Action item: With the pictures left out, retype exactly the lines below starting at the line that contains "growth is stubbornly" and ending at the line that contains "No symbol available for".

== Given entries

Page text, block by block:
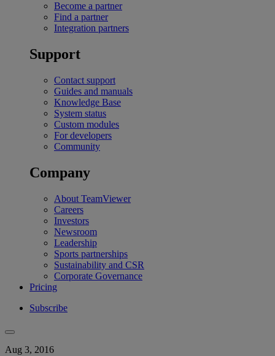
Become a partner
Find a partner
Integration partners
Support
Contact support
Guides and manuals
Knowledge Base
System status
Custom modules
For developers
Community
Company
About TeamViewer
Careers
Investors
Newsroom
Leadership
Sports partnerships
Sustainability and CSR
Corporate Governance
Pricing
Subscribe
Aug 3, 2016
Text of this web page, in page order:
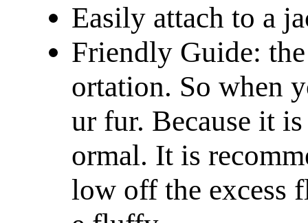
Easily attach to a
Friendly Guide:
ortation. So when
ur fur. Because it
ormal. It is
low off the excess
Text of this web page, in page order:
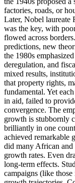
factories, roads, or
Later, Nobel laureate
was the key, with
flowed across
predictions, new
the 1980s
deregulation, and
mixed results,
that property rights,
fundamental. Yet
in aid, failed to
convergence. The
growth is stubbornly
brilliantly in one
achieved
did many African and
growth rates. Even
long-term effects.
campaigns (like
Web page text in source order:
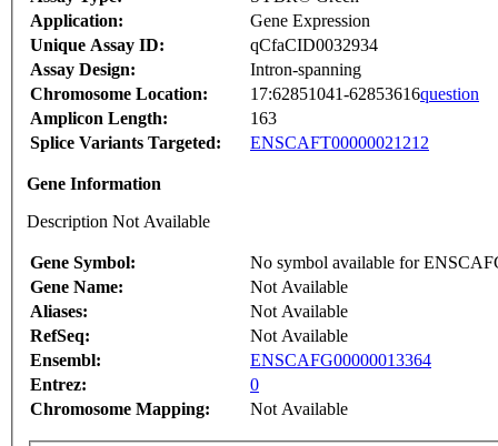
Application:
Gene Expression
Unique Assay ID:
qCfaCID0032934
Assay Design:
Intron-spanning
Chromosome Location:
17:62851041-62853616question
Amplicon Length:
163
Splice Variants Targeted:
ENSCAFT00000021212
Gene Information
Description Not Available
Gene Symbol:
No symbol available for
Gene Name:
Not Available
Aliases:
Not Available
RefSeq:
Not Available
Ensembl:
ENSCAFG00000013364
Entrez:
0
Chromosome Mapping:
Not Available

====

Expected answer:
growth is stubbornly
brilliantly in one
achieved
did many African and
growth rates. Even
long-term effects.
campaigns (like
Web page text in source order:
Application:
Gene Expression
Unique Assay ID:
qCfaCID0032934
Assay Design:
Intron-spanning
Chromosome Location:
17:62851041-62853616question
Amplicon Length:
163
Splice Variants Targeted:
ENSCAFT00000021212
Gene Information
Description Not Available
Gene Symbol:
No symbol available for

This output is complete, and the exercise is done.